Pertanyaan
Saya membeli buku di toko online. Ternyata buku bajakan. Tidak ada niat membeli buku bajakan. Bagaimana hukumnya? Apa yang harus saya lakukan dengan buku tersebut? Memanfaatkannya? Mengembalikan, sepertinya tidak mungkin. Jazakumullah Khoiron katsiro. Wassallamu’alaikum.
Bismillahirrahmanirrahim..
Prinsip dasarnya adalah terlarang seseorang bekerjasama dalam kebatilan. Salah satunya adalah membajak atau memalsukan sebuah barang lalu dijual belikan. Baik pemalsu, penjual, dan pembelinya sama-sama ada saham atas dosanya.
Allah ﷻ berfirman:
وَلَا تَعَاوَنُوا عَلَى الْإِثْمِ وَالْعُدْوَانِ
Dan janganlah saling menolong dalam dosa (al itsmu) dan permusuhan (al ‘udwaan). (QS. Al Maidah: 2)
Imam Ibnu Katsir Rahimahullah berkata:
وينهاهم عن التناصر على الباطل والتعاون على المآثم والمحارم
Allah melarang mereka menolong dalam kebatilan, dan saling menolong dalam dosa dan perkara-perkara yang haram.
(Tafsir Al Quran Al ‘Azhim, 2/13)
Namun, jika kita tidak tahu kalau barang yang kita beli adalah bajakan, atau curian, atau aspal (asli tapi palsu), tentu kita tidak dianggap salah atau ikut bekerjasama. Orang yang tidak tahu dan tidak sengaja tidaklah dihitung berbuat salah. Yang salah adalah jika tahuitu barang curian, bajakan, aspal, tapi dia masih saja membelinya.
Allah ﷻ berfirman:
رَبَّنَا لَا تُؤَاخِذۡنَآ إِن نَّسِينَآ أَوۡ أَخۡطَأۡنَاۚ
Ya Tuhan kami, janganlah Engkau hukum kami jika kami lupa atau kami melakukan kesalahan (tdk kami ketahui, tidak sengaja).
(QS. Al-Baqarah, Ayat 286)
Dalam hadits:
إِنَّ اللَّهَ تَجَاوَزَ عَنْ أُمَّتِي الْخَطَأَ وَالنِّسْيَانَ وَمَا اسْتُكْرِهُوا عَلَيْهِ
Sesungguhnya Allah membiarkan kesalahan umatku yang: salah (tidak sengaja, tidak tahu), lupa, atau dipaksa utk melakukan kesalahan.
(HR. Ibnu Majah no. 2043, shahih)
Hanya saja, jika kemudian hari kita tahu bahwa kita beli barang bajakan/curian, maka kita bisa ambil jalan yang lebih hati-hati dan bersih, yaitu dengan membeli yang asli lalu menyumbangkan yang palsu itu untuk kepentingan umum, misal ke perpustakaan umum.

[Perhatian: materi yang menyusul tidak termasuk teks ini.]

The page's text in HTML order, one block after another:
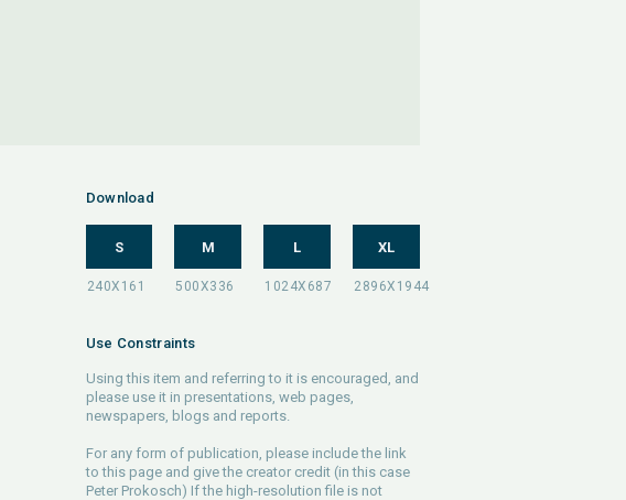
Download
S M L XL
Use Constraints
Using this item and referring to it is encouraged, and
please use it in presentations, web pages,
newspapers, blogs and reports.
For any form of publication, please include the link
to this page and give the creator credit (in this case
Peter Prokosch) If the high-resolution file is not
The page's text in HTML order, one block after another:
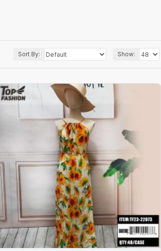
Sort By: Show:
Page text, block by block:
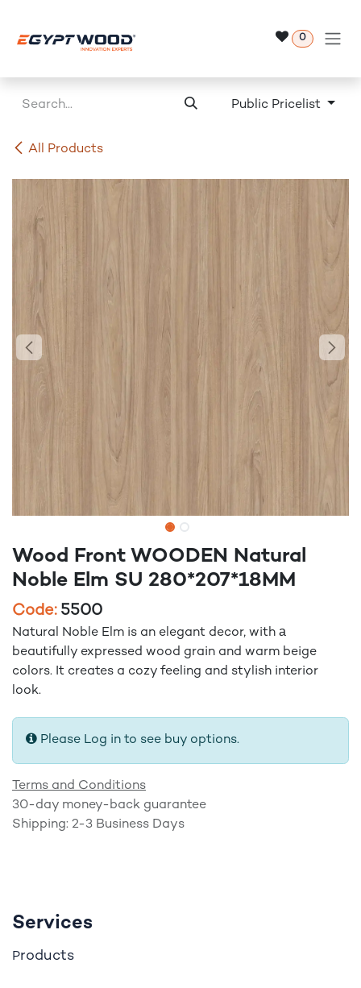
0
All Products
Public Pricelist
Wood Front WOODEN Natural
Noble Elm SU 280*207*18MM
Code: 5500
Natural Noble Elm is an elegant decor, with а
beautifully expressed wood grain and warm beige
colors. It creates a cozy feeling and stylish interior
look.
Please Log in to see buy options.
Terms and Conditions
30-day money-back guarantee
Shipping: 2-3 Business Days
Services
Products
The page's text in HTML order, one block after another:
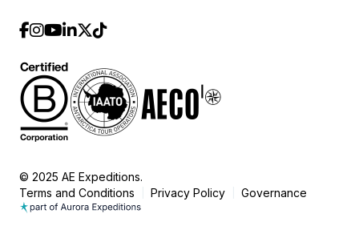
© 2025 AE Expeditions.
Terms and Conditions
Privacy Policy Governance
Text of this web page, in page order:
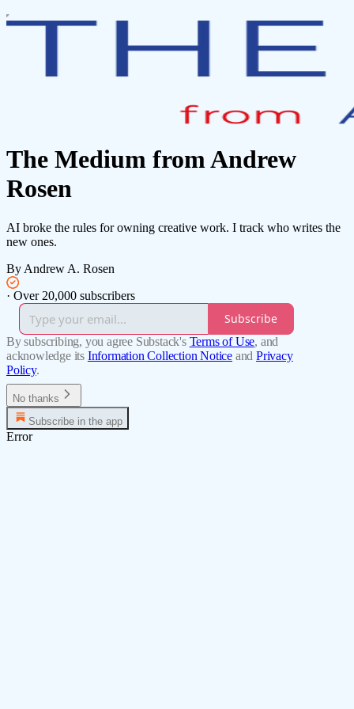
The Medium from Andrew
Rosen
AI broke the rules for owning creative work. I track who writes the
new ones.
By Andrew A. Rosen
· Over 20,000 subscribers
Subscribe
By subscribing, you agree Substack's Terms of Use, and
acknowledge its Information Collection Notice and Privacy
Policy.
No thanks
Subscribe in the app
Error
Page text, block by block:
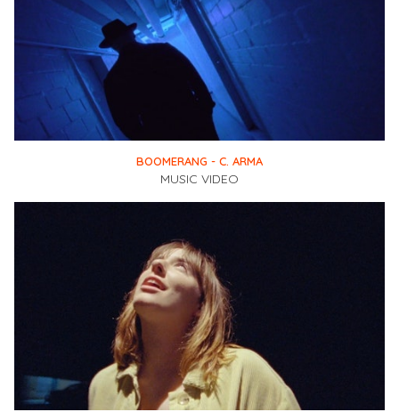
BOOMERANG - C. ARMA
MUSIC VIDEO
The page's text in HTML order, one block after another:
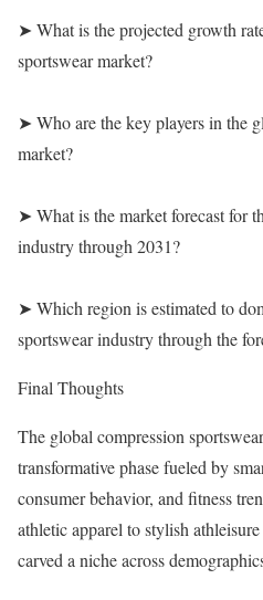
➤ What is the projected growth
sportswear market?
➤ Who are the key players in the
market?
➤ What is the market forecast for
industry through 2031?
➤ Which region is estimated to
sportswear industry through the
Final Thoughts
The global compression
transformative phase fueled by
consumer behavior, and fitness
athletic apparel to stylish
carved a niche across
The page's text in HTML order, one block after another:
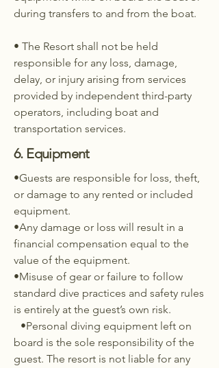
during transfers to and from the boat.
• The Resort shall not be held
responsible for any loss, damage,
delay, or injury arising from services
provided by independent third-party
operators, including boat and
transportation services.
6. Equipment
•Guests are responsible for loss, theft,
or damage to any rented or included
equipment.
•Any damage or loss will result in a
financial compensation equal to the
value of the equipment.
•Misuse of gear or failure to follow
standard dive practices and safety rules
is entirely at the guest’s own risk.
•Personal diving equipment left on
board is the sole responsibility of the
guest. The resort is not liable for any
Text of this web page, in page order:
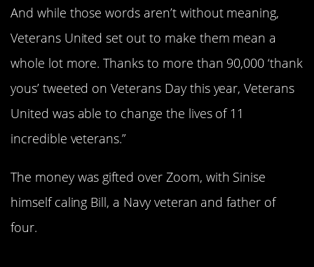
And while those words aren’t without meaning,
Veterans United set out to make them mean a
whole lot more. Thanks to more than 90,000 ‘thank
yous’ tweeted on Veterans Day this year, Veterans
United was able to change the lives of 11
incredible veterans.”
The money was gifted over Zoom, with Sinise
himself caling Bill, a Navy veteran and father of
four.
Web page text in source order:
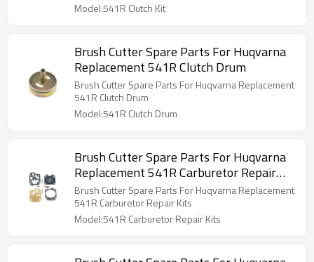
Model:541R Clutch Kit
Brush Cutter Spare Parts For Huqvarna
Replacement 541R Clutch Drum
Brush Cutter Spare Parts For Huqvarna Replacement
541R Clutch Drum
Model:541R Clutch Drum
Brush Cutter Spare Parts For Huqvarna
Replacement 541R Carburetor Repair
Kits
Brush Cutter Spare Parts For Huqvarna Replacement
541R Carburetor Repair Kits
Model:541R Carburetor Repair Kits
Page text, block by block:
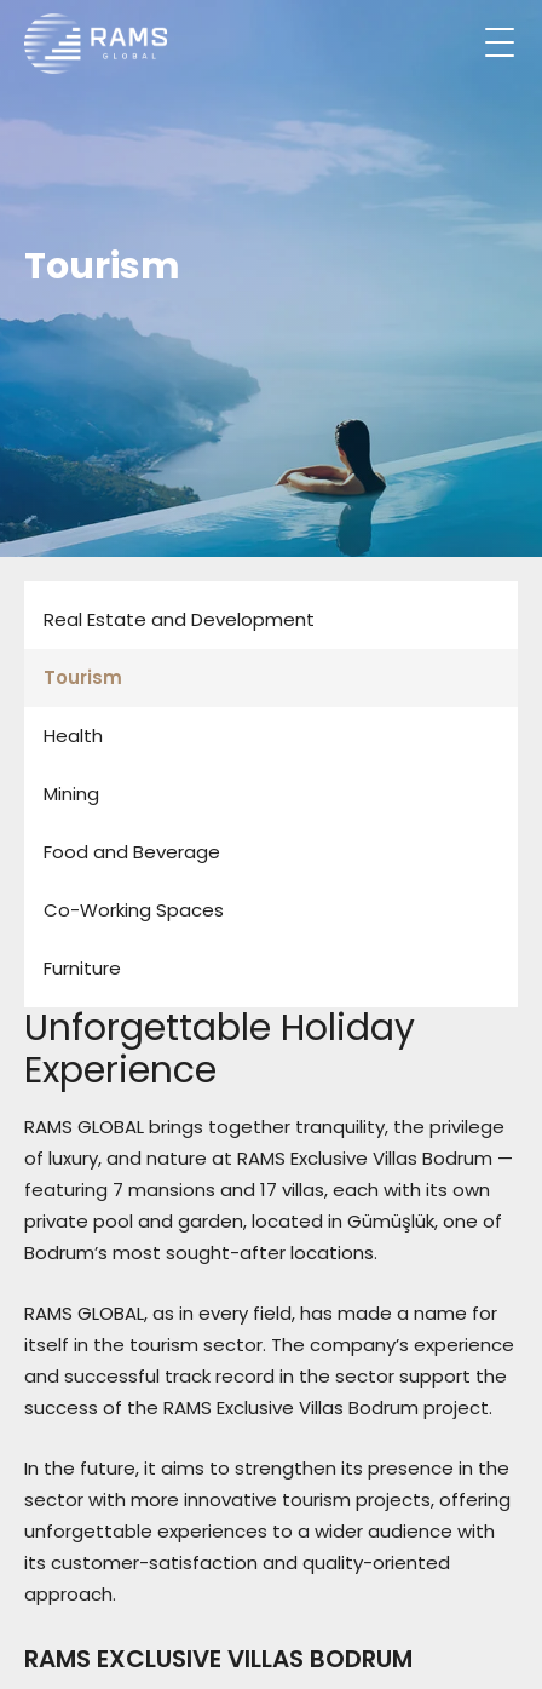
Tourism
Real Estate and Development
Tourism
Health
Mining
Food and Beverage
Co-Working Spaces
Furniture
Unforgettable Holiday
Experience
RAMS GLOBAL brings together tranquility, the privilege
of luxury, and nature at RAMS Exclusive Villas Bodrum —
featuring 7 mansions and 17 villas, each with its own
private pool and garden, located in Gümüşlük, one of
Bodrum’s most sought-after locations.
RAMS GLOBAL, as in every field, has made a name for
itself in the tourism sector. The company’s experience
and successful track record in the sector support the
success of the RAMS Exclusive Villas Bodrum project.
In the future, it aims to strengthen its presence in the
sector with more innovative tourism projects, offering
unforgettable experiences to a wider audience with
its customer-satisfaction and quality-oriented
approach.
RAMS EXCLUSIVE VILLAS BODRUM
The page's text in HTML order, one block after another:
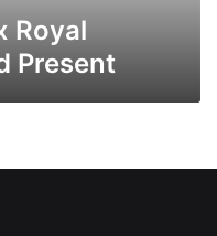
Royal
Present
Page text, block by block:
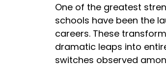
One of the greatest
schools have been the
careers. These
dramatic leaps into
switches observed
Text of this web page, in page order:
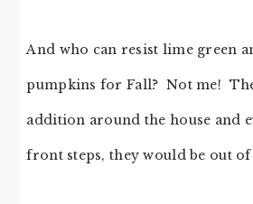
And who can resist lime green
pumpkins for Fall? Not me!
addition around the house and
front steps, they would be out
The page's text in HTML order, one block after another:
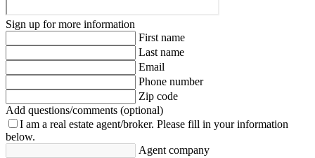
Sign up for more information
First name
Last name
Email
Phone number
Zip code
Add questions/comments (optional)
I am a real estate agent/broker. Please fill in your information
below.
Agent company
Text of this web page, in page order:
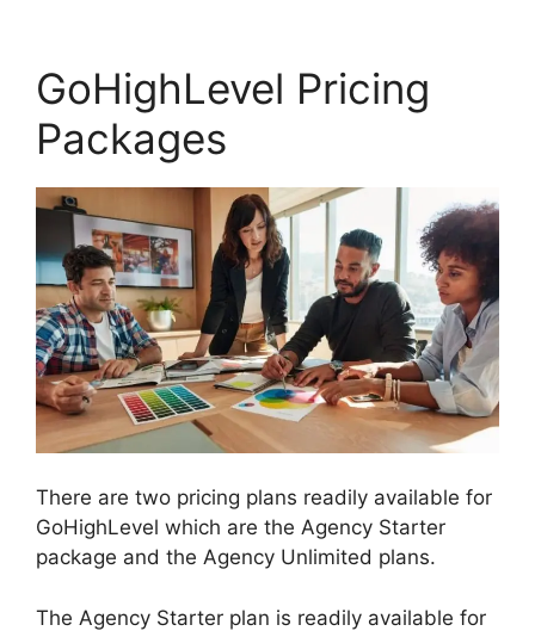
GoHighLevel Pricing
Packages
There are two pricing plans readily available for
GoHighLevel which are the Agency Starter
package and the Agency Unlimited plans.
The Agency Starter plan is readily available for
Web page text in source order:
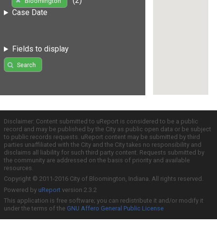
Case Date
Fields to display
Search
Disclaimer: Content submitted to uReport is considered to be a public
record and may be published by the City as public open data or be subject
to public records requests. uReport content may be submitted by third
parties unaffiliated with the City and the City takes no responsibility and
disclaims all liability for such third party content. Requests submitted by
the community are addressed on the basis of priority and available
resources.
Copyright © 2011-2016 City of Bloomington, Indiana. All rights reserved.
Powered by uReport version 2.3.2
This application is free software; you can redistribute it and/or modify it
under the terms of the GNU Affero General Public License
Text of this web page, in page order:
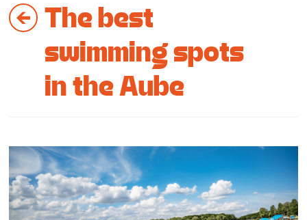
To explore
To stay
Cottage and furnished
The best
swimming spots
in the Aube
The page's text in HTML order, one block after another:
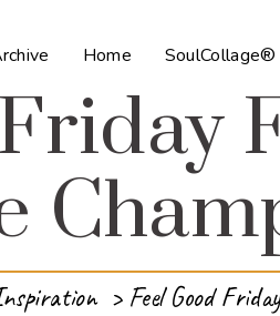
Home SoulCollage®
> Feel Good
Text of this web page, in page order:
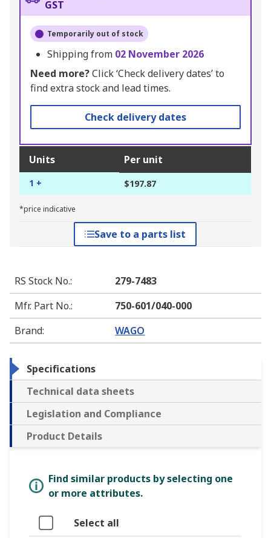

Syaikh Muhammad Shalih Al Munajjid menjelaskan:
وأما المحرم لكسبه فهو الذي اكتسبه الإنسان بطريق محرم كبيع الخمر ، أو التعامل بالربا ، أو أجرة الغناء والزنا ونحو ذلك ، فهذا المال حرام على من اكتسبه فقط ، أما إذا أخذه منه شخص آخر بطريق مباح فلا حرج في ذلك ، كما لو تبرع به لبناء مسجد ، أو دفعه أجرة لعامل عنده ، أو أنفق منه على زوجته وأولاده ، فلا يحرم على هؤلاء الانتفاع به ، وإنما يحرم على من اكتسبه بطريق محرم فقط .
Harta haram yang dikarenakan usaha memperolehnya, seperti jual khamr, riba, zina, nyanyian, dan semisalnya, maka ini haram hanya bagi yang mendapatkannya saja. Tapi, jika ada ORANG LAIN yang mengambil dari orang itu dengan cara mubah, maka itu tidak apa-apa, seperti dia sumbangkan untuk masjid dengannya, bayar gaji pegawai, nafkah buat anak dan istri, hal-hal ini tidak diharamkan memanfaatkan harta tersebut. Sesungguhnya yang diharamkan adalah bagi orang mencari harta haram tersebut.